Records contained in a dataset:

╭──

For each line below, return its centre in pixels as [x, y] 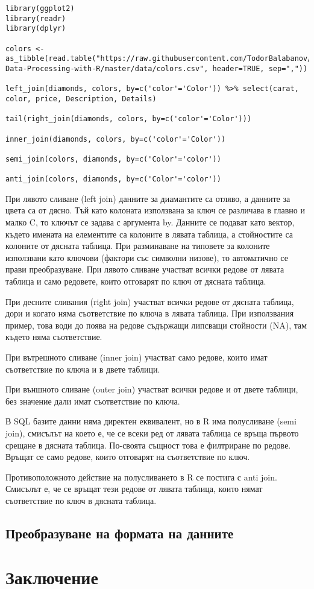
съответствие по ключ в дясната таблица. [81, 500]
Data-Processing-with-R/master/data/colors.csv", [107, 68]
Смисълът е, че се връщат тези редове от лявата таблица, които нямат [134, 489]
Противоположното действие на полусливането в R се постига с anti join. [141, 477]
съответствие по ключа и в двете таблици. [83, 369]
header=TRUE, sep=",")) [260, 68]
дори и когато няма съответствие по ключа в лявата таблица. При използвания [150, 313]
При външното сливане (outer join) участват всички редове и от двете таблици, [152, 389]
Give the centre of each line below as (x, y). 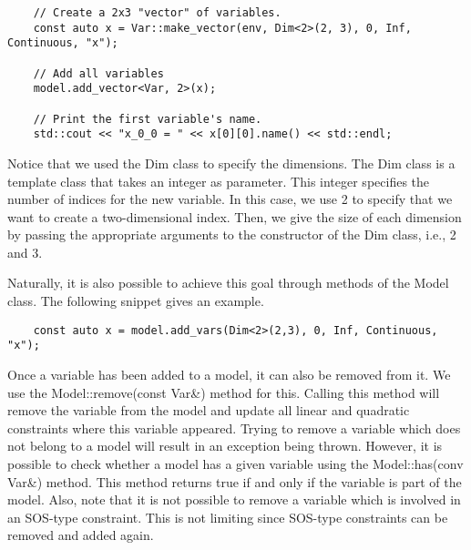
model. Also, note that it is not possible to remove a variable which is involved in (234, 499)
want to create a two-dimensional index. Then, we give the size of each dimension (235, 216)
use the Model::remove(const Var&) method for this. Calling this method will (224, 392)
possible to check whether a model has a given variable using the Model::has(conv (235, 463)
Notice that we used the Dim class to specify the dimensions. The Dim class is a (231, 163)
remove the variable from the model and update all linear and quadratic (209, 410)
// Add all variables (98, 73)
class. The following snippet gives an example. (136, 301)
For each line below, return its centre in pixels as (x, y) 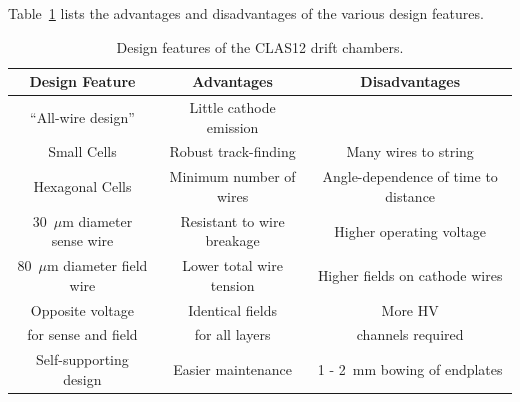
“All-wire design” (82, 116)
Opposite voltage (82, 309)
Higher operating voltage (410, 230)
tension (232, 284)
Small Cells (82, 151)
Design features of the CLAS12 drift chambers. (260, 46)
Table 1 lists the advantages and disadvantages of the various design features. (246, 13)
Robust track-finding (232, 151)
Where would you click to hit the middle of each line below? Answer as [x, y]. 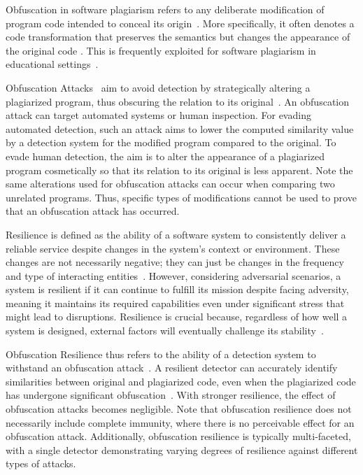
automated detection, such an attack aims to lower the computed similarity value [180, 128]
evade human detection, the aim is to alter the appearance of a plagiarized [165, 156]
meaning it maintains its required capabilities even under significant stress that [175, 303]
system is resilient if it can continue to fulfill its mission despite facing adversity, [177, 289]
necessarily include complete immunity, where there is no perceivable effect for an [180, 422]
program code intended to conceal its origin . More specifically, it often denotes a [180, 23]
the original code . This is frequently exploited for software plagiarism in [161, 50]
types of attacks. [41, 463]
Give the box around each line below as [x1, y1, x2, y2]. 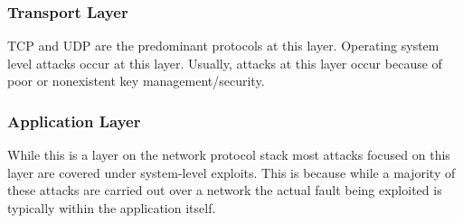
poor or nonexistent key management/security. [7, 71, 265, 90]
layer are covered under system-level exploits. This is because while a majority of [7, 163, 456, 181]
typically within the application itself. [7, 199, 216, 217]
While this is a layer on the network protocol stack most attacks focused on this [7, 145, 450, 164]
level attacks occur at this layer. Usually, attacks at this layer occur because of [7, 53, 442, 72]
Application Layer [7, 109, 141, 132]
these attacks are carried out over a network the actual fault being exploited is [7, 181, 442, 200]
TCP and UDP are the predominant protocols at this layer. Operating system [7, 36, 439, 55]
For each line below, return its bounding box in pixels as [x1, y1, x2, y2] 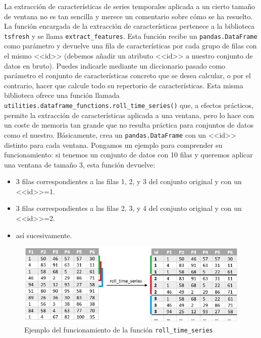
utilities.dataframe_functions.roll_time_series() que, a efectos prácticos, [4, 100, 253, 110]
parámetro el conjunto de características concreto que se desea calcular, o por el [4, 70, 251, 81]
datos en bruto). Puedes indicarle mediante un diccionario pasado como [4, 60, 226, 71]
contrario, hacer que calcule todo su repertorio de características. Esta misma [4, 80, 243, 90]
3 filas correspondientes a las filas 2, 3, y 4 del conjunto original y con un [16, 203, 242, 213]
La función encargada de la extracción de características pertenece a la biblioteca [4, 21, 255, 31]
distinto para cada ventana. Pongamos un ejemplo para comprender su [4, 139, 223, 150]
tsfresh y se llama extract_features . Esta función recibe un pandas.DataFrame [4, 30, 257, 41]
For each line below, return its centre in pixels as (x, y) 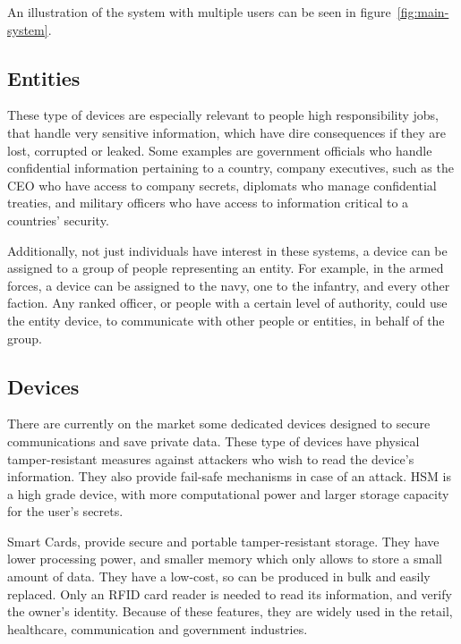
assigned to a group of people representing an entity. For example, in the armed (226, 268)
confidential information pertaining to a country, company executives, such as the (230, 168)
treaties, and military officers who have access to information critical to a (208, 203)
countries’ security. (58, 220)
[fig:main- (423, 12)
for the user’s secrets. (65, 511)
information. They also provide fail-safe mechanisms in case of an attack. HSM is (229, 476)
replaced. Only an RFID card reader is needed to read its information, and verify (230, 593)
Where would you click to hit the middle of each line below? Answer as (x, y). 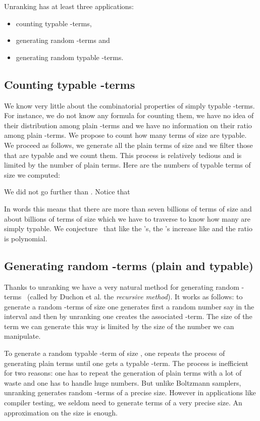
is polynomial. (26, 238)
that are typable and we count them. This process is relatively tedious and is (123, 155)
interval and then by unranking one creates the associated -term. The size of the (128, 316)
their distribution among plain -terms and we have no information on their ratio (128, 125)
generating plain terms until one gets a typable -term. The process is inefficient (126, 363)
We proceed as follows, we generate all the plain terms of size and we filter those (128, 145)
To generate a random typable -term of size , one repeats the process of (115, 353)
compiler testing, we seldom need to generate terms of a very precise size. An (123, 403)
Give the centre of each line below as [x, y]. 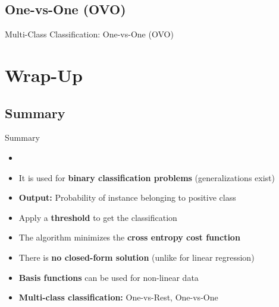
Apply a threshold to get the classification [98, 217]
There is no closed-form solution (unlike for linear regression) [137, 257]
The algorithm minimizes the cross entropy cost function [129, 237]
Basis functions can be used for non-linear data [109, 277]
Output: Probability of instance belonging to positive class [127, 197]
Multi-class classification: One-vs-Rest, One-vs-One [118, 297]
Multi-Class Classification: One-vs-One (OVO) [89, 34]
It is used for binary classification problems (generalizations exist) [147, 177]
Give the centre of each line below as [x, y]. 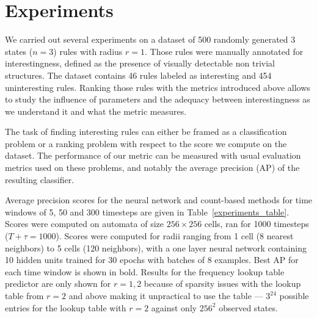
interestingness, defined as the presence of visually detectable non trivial [140, 63]
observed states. [248, 307]
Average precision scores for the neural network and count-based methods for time [159, 200]
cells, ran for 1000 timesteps [257, 224]
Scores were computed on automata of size [84, 224]
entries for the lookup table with [66, 307]
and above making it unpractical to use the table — [166, 295]
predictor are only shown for [58, 284]
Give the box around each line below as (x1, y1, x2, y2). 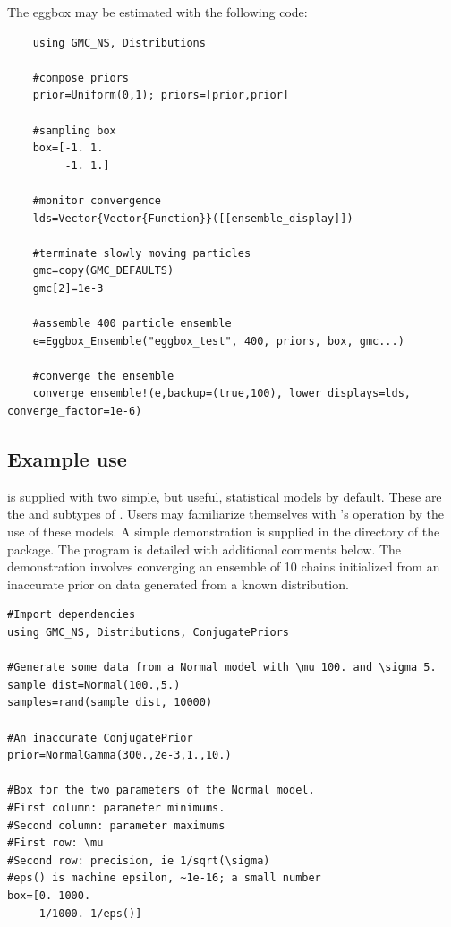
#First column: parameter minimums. (7, 801, 225, 814)
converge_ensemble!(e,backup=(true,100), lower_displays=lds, (32, 387, 412, 400)
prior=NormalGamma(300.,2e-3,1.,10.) (7, 749, 232, 762)
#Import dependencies (7, 608, 136, 622)
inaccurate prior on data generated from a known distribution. (7, 574, 349, 593)
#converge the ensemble (32, 369, 174, 382)
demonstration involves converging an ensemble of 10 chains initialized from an (7, 557, 440, 576)
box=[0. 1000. (7, 888, 91, 902)
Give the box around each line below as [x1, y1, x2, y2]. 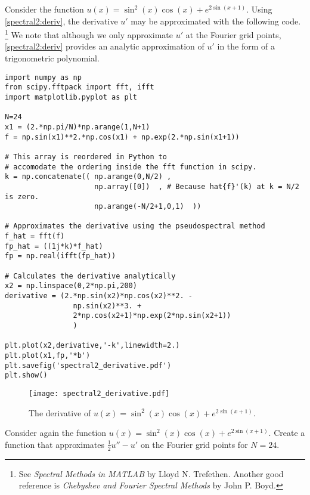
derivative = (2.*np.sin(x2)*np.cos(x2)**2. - [5, 292, 193, 301]
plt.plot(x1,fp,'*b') [5, 351, 91, 360]
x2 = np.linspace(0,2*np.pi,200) [5, 281, 137, 290]
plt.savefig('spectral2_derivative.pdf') [5, 361, 172, 370]
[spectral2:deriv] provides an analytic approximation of [5, 40, 204, 52]
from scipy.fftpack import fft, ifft [5, 83, 154, 92]
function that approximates [5, 438, 104, 450]
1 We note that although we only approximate [5, 27, 173, 41]
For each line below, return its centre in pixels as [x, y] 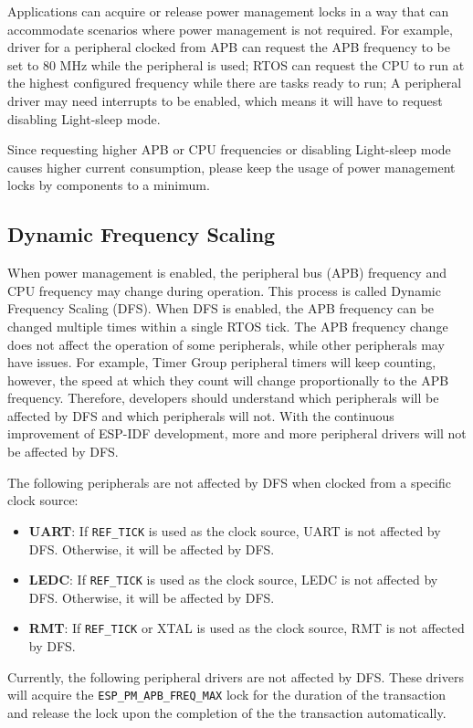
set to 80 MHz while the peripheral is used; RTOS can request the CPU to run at [236, 64]
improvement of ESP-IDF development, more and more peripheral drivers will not [237, 433]
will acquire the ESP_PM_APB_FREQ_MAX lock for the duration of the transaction [227, 695]
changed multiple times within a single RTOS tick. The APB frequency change [228, 326]
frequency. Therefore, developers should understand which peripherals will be [223, 398]
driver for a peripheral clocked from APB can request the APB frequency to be [229, 47]
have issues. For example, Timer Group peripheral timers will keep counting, [222, 362]
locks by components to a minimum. [109, 185]
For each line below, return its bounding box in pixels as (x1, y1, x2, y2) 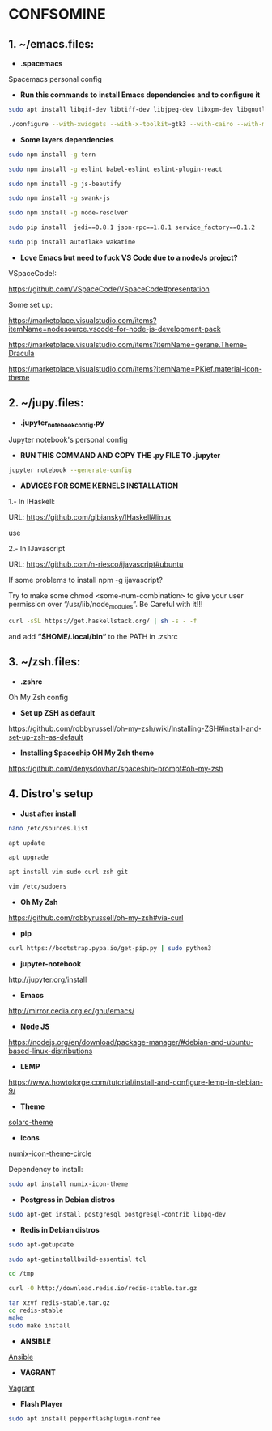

╰──

WHAT THE EXERCISE ASKS:
Repeat all the records above exactly, leaving out any pictures.

OUTPUT OF THE EXERCISE:
For each line below, return its centre in pixels as [x, y] 
съответствие по ключ в дясната таблица. [81, 500]
Data-Processing-with-R/master/data/colors.csv", [107, 68]
Смисълът е, че се връщат тези редове от лявата таблица, които нямат [134, 489]
Противоположното действие на полусливането в R се постига с anti join. [141, 477]
съответствие по ключа и в двете таблици. [83, 369]
header=TRUE, sep=",")) [260, 68]
дори и когато няма съответствие по ключа в лявата таблица. При използвания [150, 313]
При външното сливане (outer join) участват всички редове и от двете таблици, [152, 389]
Give the centre of each line below as (x, y). 
model. Also, note that it is not possible to remove a variable which is involved in (234, 499)
want to create a two-dimensional index. Then, we give the size of each dimension (235, 216)
use the Model::remove(const Var&) method for this. Calling this method will (224, 392)
possible to check whether a model has a given variable using the Model::has(conv (235, 463)
Notice that we used the Dim class to specify the dimensions. The Dim class is a (231, 163)
remove the variable from the model and update all linear and quadratic (209, 410)
// Add all variables (98, 73)
class. The following snippet gives an example. (136, 301)
For each line below, return its centre in pixels as (x, y) 
“All-wire design” (82, 116)
Opposite voltage (82, 309)
Higher operating voltage (410, 230)
tension (232, 284)
Small Cells (82, 151)
Design features of the CLAS12 drift chambers. (260, 46)
Table 1 lists the advantages and disadvantages of the various design features. (246, 13)
Robust track-finding (232, 151)
Where would you click to hit the middle of each line below? Answer as [x, y]. 
automated detection, such an attack aims to lower the computed similarity value [180, 128]
evade human detection, the aim is to alter the appearance of a plagiarized [165, 156]
meaning it maintains its required capabilities even under significant stress that [175, 303]
system is resilient if it can continue to fulfill its mission despite facing adversity, [177, 289]
necessarily include complete immunity, where there is no perceivable effect for an [180, 422]
program code intended to conceal its origin . More specifically, it often denotes a [180, 23]
the original code . This is frequently exploited for software plagiarism in [161, 50]
types of attacks. [41, 463]
Give the box around each line below as [x1, y1, x2, y2]. 
poor or nonexistent key management/security. [7, 71, 265, 90]
layer are covered under system-level exploits. This is because while a majority of [7, 163, 456, 181]
typically within the application itself. [7, 199, 216, 217]
While this is a layer on the network protocol stack most attacks focused on this [7, 145, 450, 164]
level attacks occur at this layer. Usually, attacks at this layer occur because of [7, 53, 442, 72]
Application Layer [7, 109, 141, 132]
these attacks are carried out over a network the actual fault being exploited is [7, 181, 442, 200]
TCP and UDP are the predominant protocols at this layer. Operating system [7, 36, 439, 55]
For each line below, return its bounding box in pixels as [x1, y1, x2, y2] 
utilities.dataframe_functions.roll_time_series() que, a efectos prácticos, [4, 100, 253, 110]
parámetro el conjunto de características concreto que se desea calcular, o por el [4, 70, 251, 81]
datos en bruto). Puedes indicarle mediante un diccionario pasado como [4, 60, 226, 71]
contrario, hacer que calcule todo su repertorio de características. Esta misma [4, 80, 243, 90]
3 filas correspondientes a las filas 2, 3, y 4 del conjunto original y con un [16, 203, 242, 213]
La función encargada de la extracción de características pertenece a la biblioteca [4, 21, 255, 31]
distinto para cada ventana. Pongamos un ejemplo para comprender su [4, 139, 223, 150]
tsfresh y se llama extract_features . Esta función recibe un pandas.DataFrame [4, 30, 257, 41]
For each line below, return its centre in pixels as (x, y) 
assigned to a group of people representing an entity. For example, in the armed (226, 268)
confidential information pertaining to a country, company executives, such as the (230, 168)
treaties, and military officers who have access to information critical to a (208, 203)
countries’ security. (58, 220)
[fig:main- (423, 12)
for the user’s secrets. (65, 511)
information. They also provide fail-safe mechanisms in case of an attack. HSM is (229, 476)
replaced. Only an RFID card reader is needed to read its information, and verify (230, 593)
Where would you click to hit the middle of each line below? Answer as (x, y). 
is polynomial. (26, 238)
that are typable and we count them. This process is relatively tedious and is (123, 155)
interval and then by unranking one creates the associated -term. The size of the (128, 316)
their distribution among plain -terms and we have no information on their ratio (128, 125)
generating plain terms until one gets a typable -term. The process is inefficient (126, 363)
We proceed as follows, we generate all the plain terms of size and we filter those (128, 145)
To generate a random typable -term of size , one repeats the process of (115, 353)
compiler testing, we seldom need to generate terms of a very precise size. An (123, 403)
Give the centre of each line below as [x, y]. 
Apply a threshold to get the classification [98, 217]
There is no closed-form solution (unlike for linear regression) [137, 257]
The algorithm minimizes the cross entropy cost function [129, 237]
Basis functions can be used for non-linear data [109, 277]
Output: Probability of instance belonging to positive class [127, 197]
Multi-class classification: One-vs-Rest, One-vs-One [118, 297]
Multi-Class Classification: One-vs-One (OVO) [89, 34]
It is used for binary classification problems (generalizations exist) [147, 177]
Give the centre of each line below as [x, y]. 
interestingness, defined as the presence of visually detectable non trivial [140, 63]
observed states. [248, 307]
Average precision scores for the neural network and count-based methods for time [159, 200]
cells, ran for 1000 timesteps [257, 224]
Scores were computed on automata of size [84, 224]
entries for the lookup table with [66, 307]
and above making it unpractical to use the table — [166, 295]
predictor are only shown for [58, 284]
Give the box around each line below as (x1, y1, x2, y2). 
#First column: parameter minimums. (7, 801, 225, 814)
converge_ensemble!(e,backup=(true,100), lower_displays=lds, (32, 387, 412, 400)
prior=NormalGamma(300.,2e-3,1.,10.) (7, 749, 232, 762)
#Import dependencies (7, 608, 136, 622)
inaccurate prior on data generated from a known distribution. (7, 574, 349, 593)
#converge the ensemble (32, 369, 174, 382)
demonstration involves converging an ensemble of 10 chains initialized from an (7, 557, 440, 576)
box=[0. 1000. (7, 888, 91, 902)
Give the box around each line below as [x1, y1, x2, y2]. 
derivative = (2.*np.sin(x2)*np.cos(x2)**2. - [5, 292, 193, 301]
plt.plot(x1,fp,'*b') [5, 351, 91, 360]
x2 = np.linspace(0,2*np.pi,200) [5, 281, 137, 290]
plt.savefig('spectral2_derivative.pdf') [5, 361, 172, 370]
[spectral2:deriv] provides an analytic approximation of [5, 40, 204, 52]
from scipy.fftpack import fft, ifft [5, 83, 154, 92]
function that approximates [5, 438, 104, 450]
1 We note that although we only approximate [5, 27, 173, 41]
For each line below, return its centre in pixels as [x, y] 
set to 80 MHz while the peripheral is used; RTOS can request the CPU to run at [236, 64]
improvement of ESP-IDF development, more and more peripheral drivers will not [237, 433]
will acquire the ESP_PM_APB_FREQ_MAX lock for the duration of the transaction [227, 695]
changed multiple times within a single RTOS tick. The APB frequency change [228, 326]
frequency. Therefore, developers should understand which peripherals will be [223, 398]
driver for a peripheral clocked from APB can request the APB frequency to be [229, 47]
have issues. For example, Timer Group peripheral timers will keep counting, [222, 362]
locks by components to a minimum. [109, 185]
For each line below, return its bounding box in pixels as (x1, y1, x2, y2) 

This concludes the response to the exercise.